● **The task**
Reproduce each line below precisely. Drop the pictures.

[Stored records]
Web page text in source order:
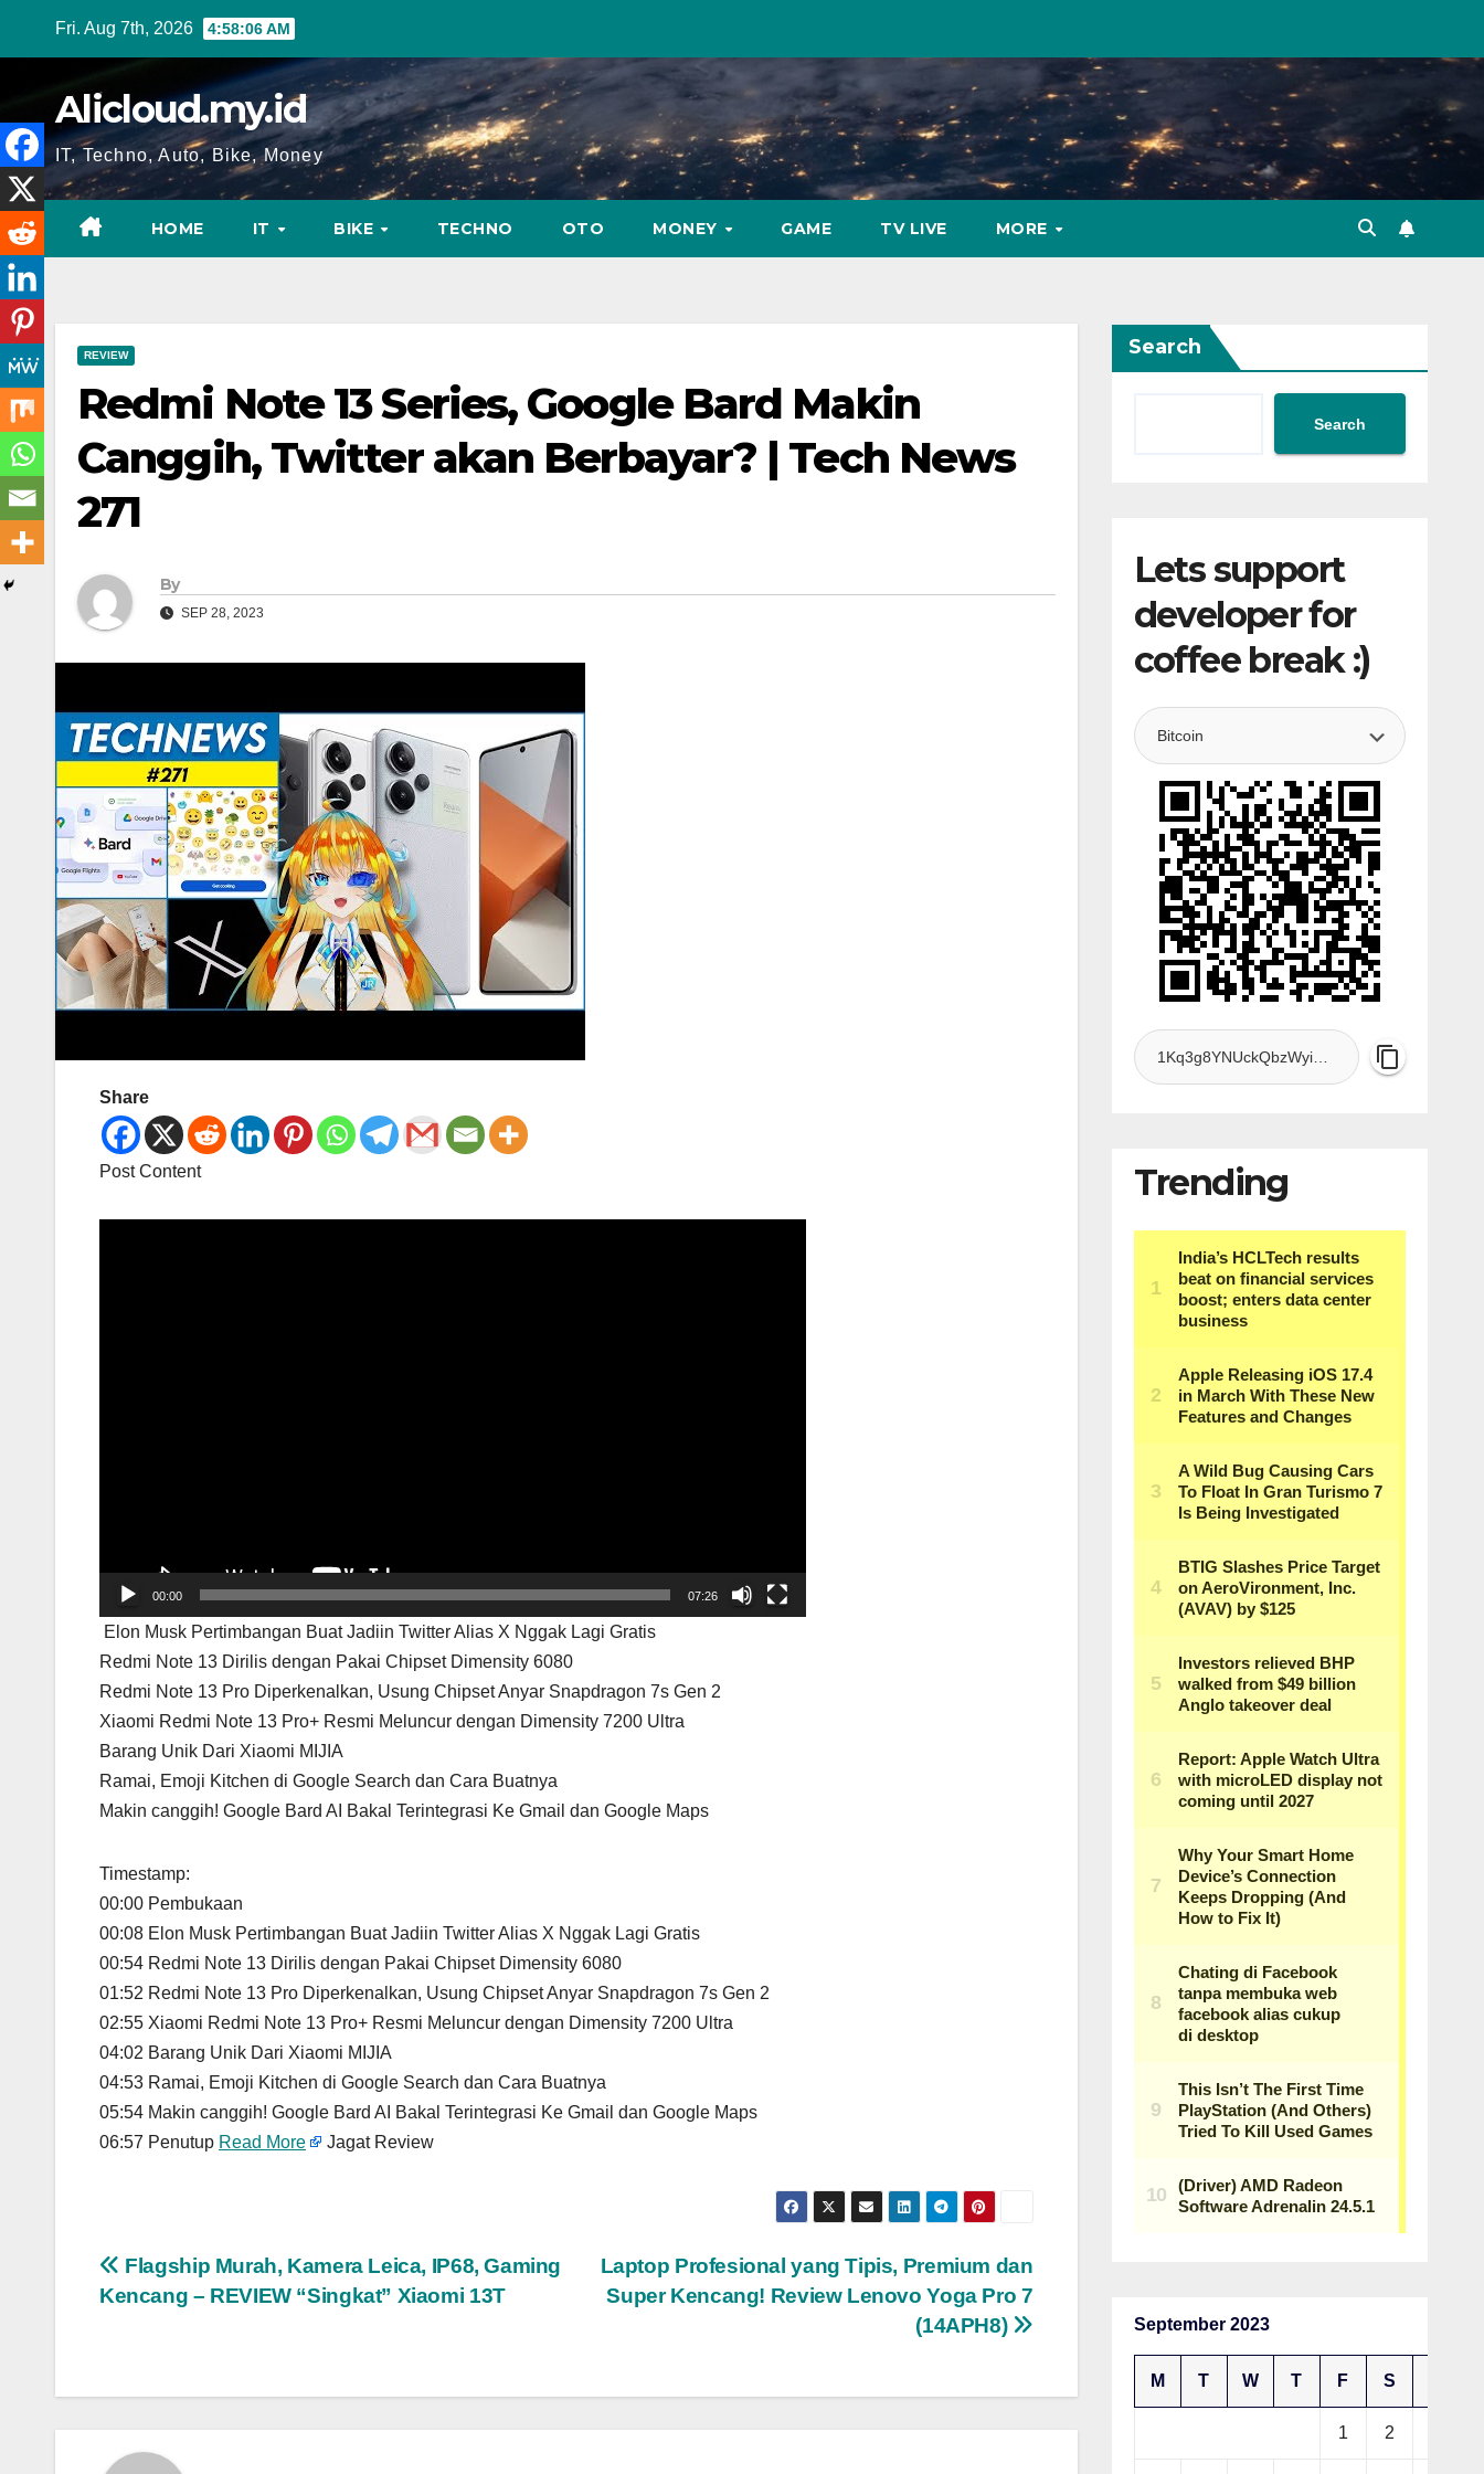
Fri. Aug 7th, 2026 4:58:06 AM
Alicloud.my.id
IT, Techno, Auto, Bike, Money
HOME IT BIKE TECHNO OTO MONEY GAME TV LIVE MORE
REVIEW
Redmi Note 13 Series, Google Bard Makin
Canggih, Twitter akan Berbayar? | Tech News
271
By
SEP 28, 2023
Share
Post Content
00:00 07:26
Elon Musk Pertimbangan Buat Jadiin Twitter Alias X Nggak Lagi Gratis
Redmi Note 13 Dirilis dengan Pakai Chipset Dimensity 6080
Redmi Note 13 Pro Diperkenalkan, Usung Chipset Anyar Snapdragon 7s Gen 2
Xiaomi Redmi Note 13 Pro+ Resmi Meluncur dengan Dimensity 7200 Ultra
Barang Unik Dari Xiaomi MIJIA
Ramai, Emoji Kitchen di Google Search dan Cara Buatnya
Makin canggih! Google Bard AI Bakal Terintegrasi Ke Gmail dan Google Maps
Timestamp:
00:00 Pembukaan
00:08 Elon Musk Pertimbangan Buat Jadiin Twitter Alias X Nggak Lagi Gratis
00:54 Redmi Note 13 Dirilis dengan Pakai Chipset Dimensity 6080
01:52 Redmi Note 13 Pro Diperkenalkan, Usung Chipset Anyar Snapdragon 7s Gen 2
02:55 Xiaomi Redmi Note 13 Pro+ Resmi Meluncur dengan Dimensity 7200 Ultra
04:02 Barang Unik Dari Xiaomi MIJIA
04:53 Ramai, Emoji Kitchen di Google Search dan Cara Buatnya
05:54 Makin canggih! Google Bard AI Bakal Terintegrasi Ke Gmail dan Google Maps
06:57 Penutup Read More Jagat Review
Post
navigation
Laptop Profesional yang Tipis, Premium dan
Super Kencang! Review Lenovo Yoga Pro 7
(14APH8)
Flagship Murah, Kamera Leica, IP68, Gaming
Kencang – REVIEW “Singkat” Xiaomi 13T
Search
Search
Lets support
developer for
coffee break :)
Trending
September 2023
M T W T F S
1 2

● **Solution**
Web page text in source order:
Fri. Aug 7th, 2026 4:58:06 AM
Alicloud.my.id
IT, Techno, Auto, Bike, Money
HOME IT BIKE TECHNO OTO MONEY GAME TV LIVE MORE
REVIEW
Redmi Note 13 Series, Google Bard Makin
Canggih, Twitter akan Berbayar? | Tech News
271
By
SEP 28, 2023
Share
Post Content
00:00 07:26
Elon Musk Pertimbangan Buat Jadiin Twitter Alias X Nggak Lagi Gratis
Redmi Note 13 Dirilis dengan Pakai Chipset Dimensity 6080
Redmi Note 13 Pro Diperkenalkan, Usung Chipset Anyar Snapdragon 7s Gen 2
Xiaomi Redmi Note 13 Pro+ Resmi Meluncur dengan Dimensity 7200 Ultra
Barang Unik Dari Xiaomi MIJIA
Ramai, Emoji Kitchen di Google Search dan Cara Buatnya
Makin canggih! Google Bard AI Bakal Terintegrasi Ke Gmail dan Google Maps
Timestamp:
00:00 Pembukaan
00:08 Elon Musk Pertimbangan Buat Jadiin Twitter Alias X Nggak Lagi Gratis
00:54 Redmi Note 13 Dirilis dengan Pakai Chipset Dimensity 6080
01:52 Redmi Note 13 Pro Diperkenalkan, Usung Chipset Anyar Snapdragon 7s Gen 2
02:55 Xiaomi Redmi Note 13 Pro+ Resmi Meluncur dengan Dimensity 7200 Ultra
04:02 Barang Unik Dari Xiaomi MIJIA
04:53 Ramai, Emoji Kitchen di Google Search dan Cara Buatnya
05:54 Makin canggih! Google Bard AI Bakal Terintegrasi Ke Gmail dan Google Maps
06:57 Penutup Read More Jagat Review
Post
navigation
Laptop Profesional yang Tipis, Premium dan
Super Kencang! Review Lenovo Yoga Pro 7
(14APH8)
Flagship Murah, Kamera Leica, IP68, Gaming
Kencang – REVIEW “Singkat” Xiaomi 13T
Search
Search
Lets support
developer for
coffee break :)
Trending
September 2023
M T W T F S
1 2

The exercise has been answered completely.